---------- Data for this task ----------

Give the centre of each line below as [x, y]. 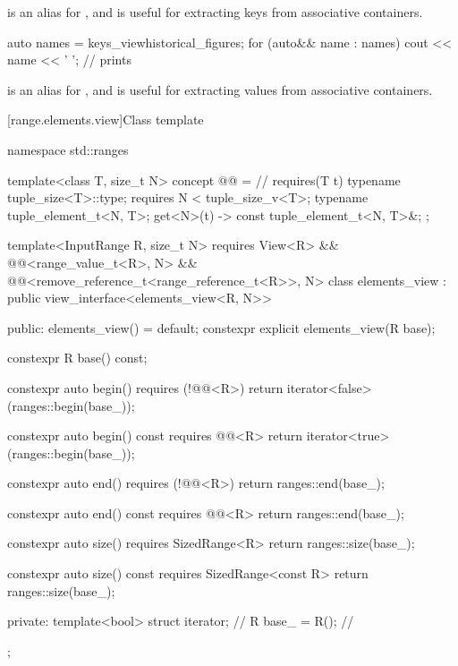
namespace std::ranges [68, 149]
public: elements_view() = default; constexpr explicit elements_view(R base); [221, 327]
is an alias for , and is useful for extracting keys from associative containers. [215, 12]
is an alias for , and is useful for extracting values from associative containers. [220, 89]
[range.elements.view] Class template [106, 120]
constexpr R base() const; [77, 358]
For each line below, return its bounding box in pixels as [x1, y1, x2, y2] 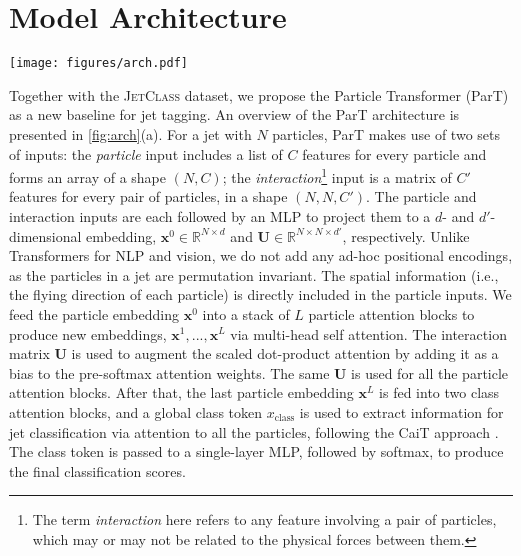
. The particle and [365, 186, 477, 207]
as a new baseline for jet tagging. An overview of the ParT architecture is [9, 104, 460, 125]
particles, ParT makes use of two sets [272, 123, 500, 144]
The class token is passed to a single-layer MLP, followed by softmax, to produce [9, 441, 504, 462]
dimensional [9, 225, 82, 246]
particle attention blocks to [308, 303, 475, 324]
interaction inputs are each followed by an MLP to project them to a [9, 206, 431, 226]
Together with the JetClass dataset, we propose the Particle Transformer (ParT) [9, 84, 509, 105]
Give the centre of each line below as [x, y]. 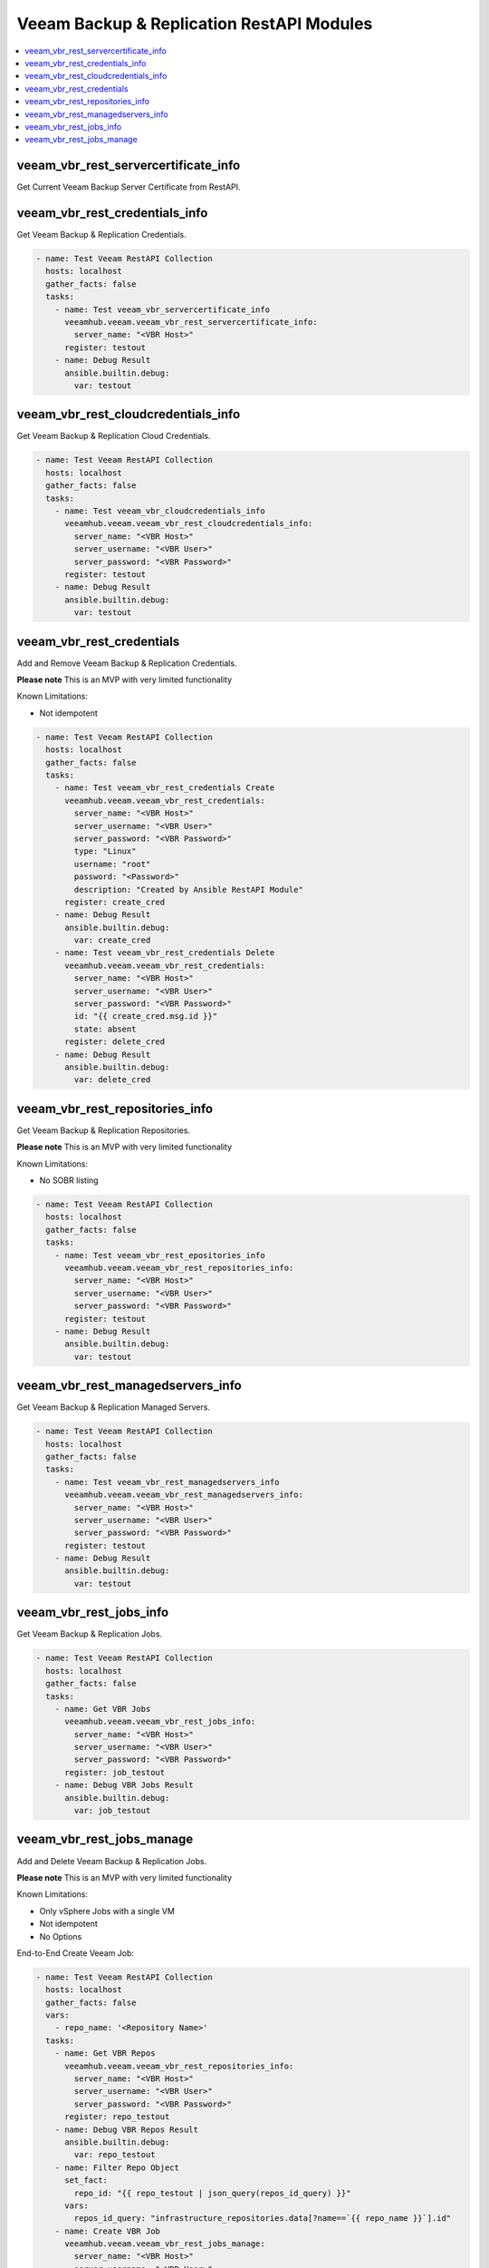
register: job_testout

----------

What you need to do: Return all the data above as written, leaving out only the pictures.

Task result:
Give the centre of each line below as [x, y]. 
namespace std::ranges [68, 149]
public: elements_view() = default; constexpr explicit elements_view(R base); [221, 327]
is an alias for , and is useful for extracting keys from associative containers. [215, 12]
is an alias for , and is useful for extracting values from associative containers. [220, 89]
[range.elements.view] Class template [106, 120]
constexpr R base() const; [77, 358]
For each line below, return its bounding box in pixels as [x1, y1, x2, y2] 
. The particle and [365, 186, 477, 207]
as a new baseline for jet tagging. An overview of the ParT architecture is [9, 104, 460, 125]
particles, ParT makes use of two sets [272, 123, 500, 144]
The class token is passed to a single-layer MLP, followed by softmax, to produce [9, 441, 504, 462]
dimensional [9, 225, 82, 246]
particle attention blocks to [308, 303, 475, 324]
interaction inputs are each followed by an MLP to project them to a [9, 206, 431, 226]
Together with the JetClass dataset, we propose the Particle Transformer (ParT) [9, 84, 509, 105]
Give the centre of each line below as [x, y]. 
register: job_testout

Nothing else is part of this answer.